*** Block opens ***
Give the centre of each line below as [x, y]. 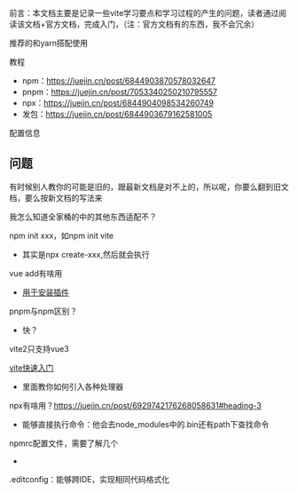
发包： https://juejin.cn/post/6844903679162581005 [117, 114]
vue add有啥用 [36, 273]
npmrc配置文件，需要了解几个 [64, 443]
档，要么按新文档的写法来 [56, 197]
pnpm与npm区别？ [43, 311]
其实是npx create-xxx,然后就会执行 [86, 254]
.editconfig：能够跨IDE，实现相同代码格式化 [90, 479]
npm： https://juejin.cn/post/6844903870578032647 [118, 81]
*** Block closes ***
■ **Task details**:
Starting at the line in the records above that contains "pnpm与npm区别？ [43, 311]", output every line up to and including the last one, with nothing added.

■ **Answer to the problem**:
pnpm与npm区别？ [43, 311]
其实是npx create-xxx,然后就会执行 [86, 254]
.editconfig：能够跨IDE，实现相同代码格式化 [90, 479]
npm： https://juejin.cn/post/6844903870578032647 [118, 81]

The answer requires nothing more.